The Life of Jacob Stroyer
Slave narratives are the personal accounts by black slaves as well as exslaves about their experiences of slavery and the struggles to obtain freedom. The slave narratives offer chronological incidents into an individual's experiences and they provide the audience with an understanding into the writer's mind and the structure of the slave society. Exslaves, like Frederick Douglass, wrote narratives to try to persuade his readers about the injustices and immorals of slavery and also attempted to eventually abolish the institution of slavery. Other slaves wrote narratives to earn money to buy relatives out of slavery, to support themselves in their old age, and to financially support the causes of abolition. Jacob Stroyer wasn't any different. He wrote his book, My Life in the South, to show the harsh realities of slavery and to document his life on a large slave plantation in South Carolina.
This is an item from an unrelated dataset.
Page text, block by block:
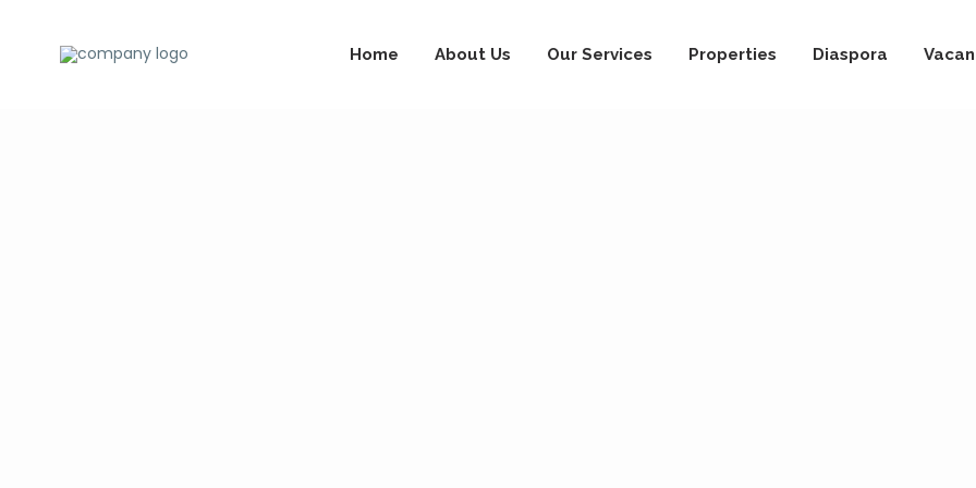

Jacob Stroyer was one of fifteen children born on a plantation in 1849. Although the Emancipation Proclamation freed Stroyer in 1864, he spent 15 horrible years in bondage. In Stroyer's book, he describes the cruel conditions he endured on a daily basis from whipping, to being nearly starved to death. Stroyer describes living in one cabin with two large families. How could two families sleep in such a small cabin? Stroyer describes the tension it caused living so close together. Families often competed against one another for food. When someone stole a hog from the master and brought the meat home, the other family reported the thief to the master. That person suffered severe consequences. Stroyer describes how the family sleep when it got so hot during the summer. "When it was too warm for them to sleep comfortably, they all slept under trees until it grew too cool" (Stroyer 57).
Stroyer , however, was very fortunate enough to have not been separated from his fam
...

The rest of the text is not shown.